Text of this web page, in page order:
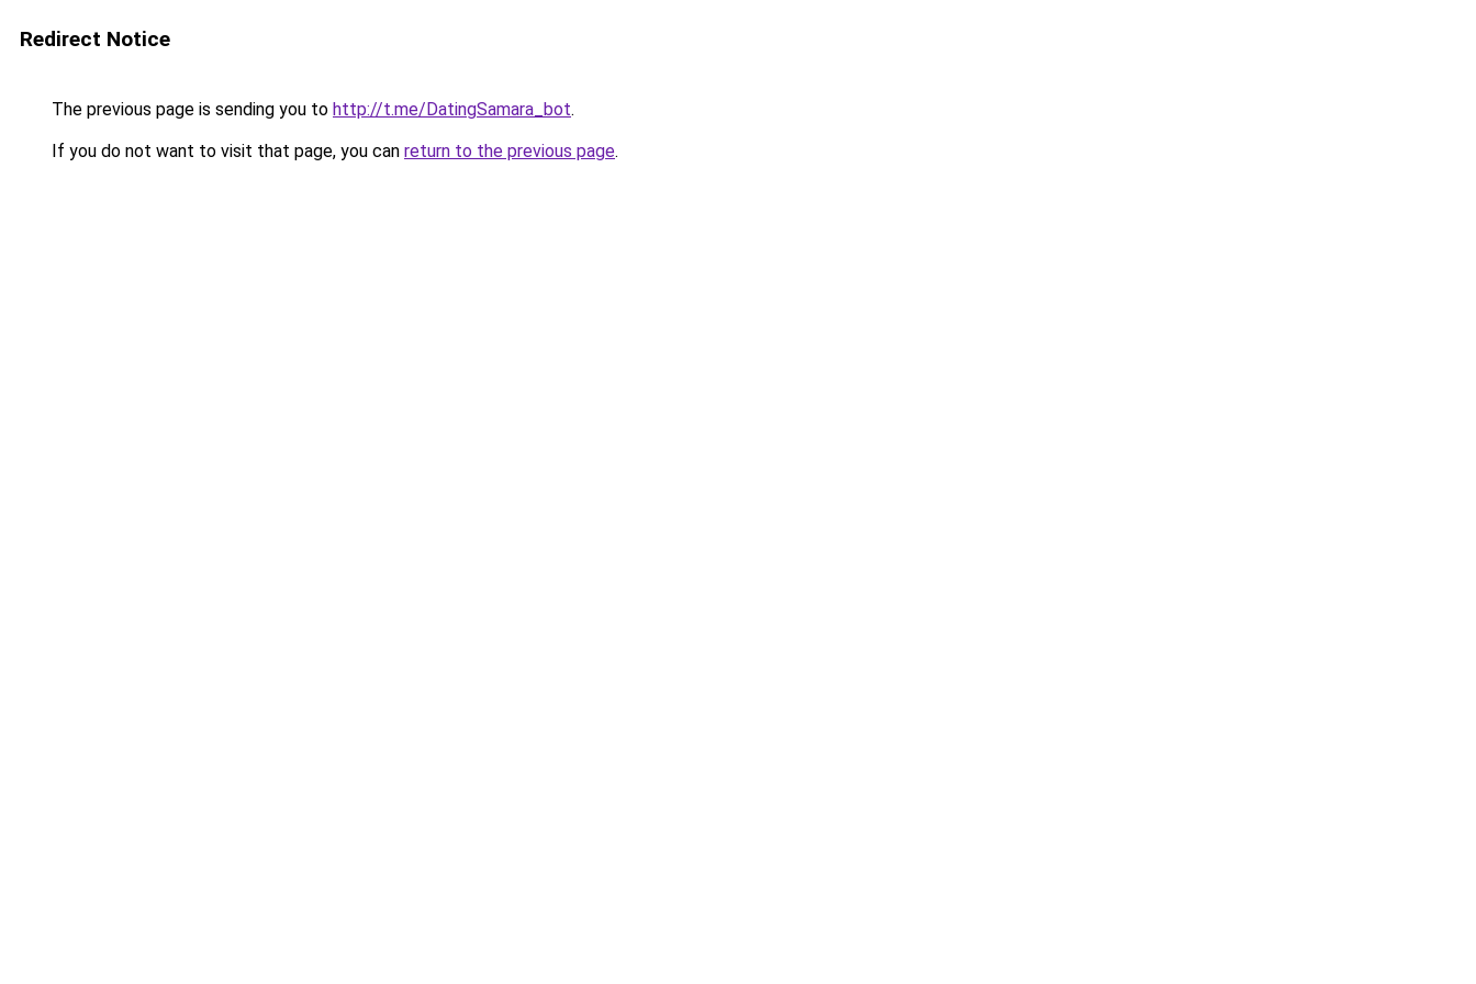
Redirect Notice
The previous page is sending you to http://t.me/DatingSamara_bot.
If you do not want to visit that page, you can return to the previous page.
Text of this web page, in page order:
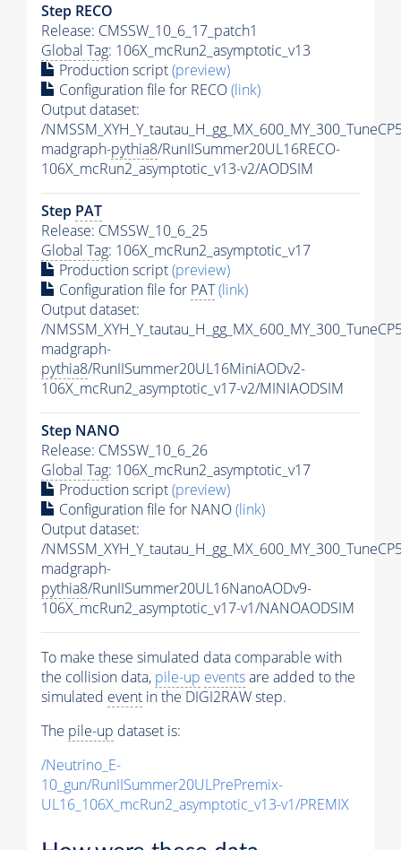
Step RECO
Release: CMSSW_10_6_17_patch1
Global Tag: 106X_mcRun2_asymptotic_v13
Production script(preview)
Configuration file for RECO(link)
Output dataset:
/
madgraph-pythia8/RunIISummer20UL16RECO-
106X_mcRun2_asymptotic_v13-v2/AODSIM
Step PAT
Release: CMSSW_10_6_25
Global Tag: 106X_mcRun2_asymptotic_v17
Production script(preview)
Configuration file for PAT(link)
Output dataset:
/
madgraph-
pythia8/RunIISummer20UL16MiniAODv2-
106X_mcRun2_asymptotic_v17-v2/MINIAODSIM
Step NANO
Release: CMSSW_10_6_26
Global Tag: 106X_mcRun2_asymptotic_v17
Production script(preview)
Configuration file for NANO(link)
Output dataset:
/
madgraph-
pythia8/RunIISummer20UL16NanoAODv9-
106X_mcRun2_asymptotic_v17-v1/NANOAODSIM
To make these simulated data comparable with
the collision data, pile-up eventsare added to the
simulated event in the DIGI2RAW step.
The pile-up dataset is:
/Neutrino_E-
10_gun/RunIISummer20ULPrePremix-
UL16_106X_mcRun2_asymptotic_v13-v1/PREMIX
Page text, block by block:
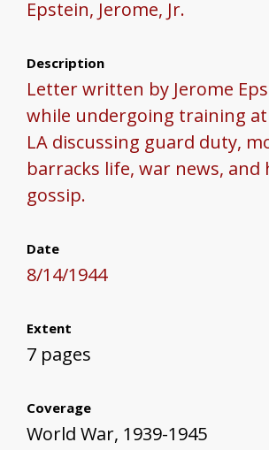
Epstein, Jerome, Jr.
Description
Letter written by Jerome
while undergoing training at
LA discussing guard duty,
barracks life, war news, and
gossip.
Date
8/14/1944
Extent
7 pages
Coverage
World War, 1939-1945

REQUIRED ACTION: What lines in the entries above hold "Release"? Copy every one.

TASK OUTPUT:
Release: CMSSW_10_6_17_patch1
Release: CMSSW_10_6_25
Release: CMSSW_10_6_26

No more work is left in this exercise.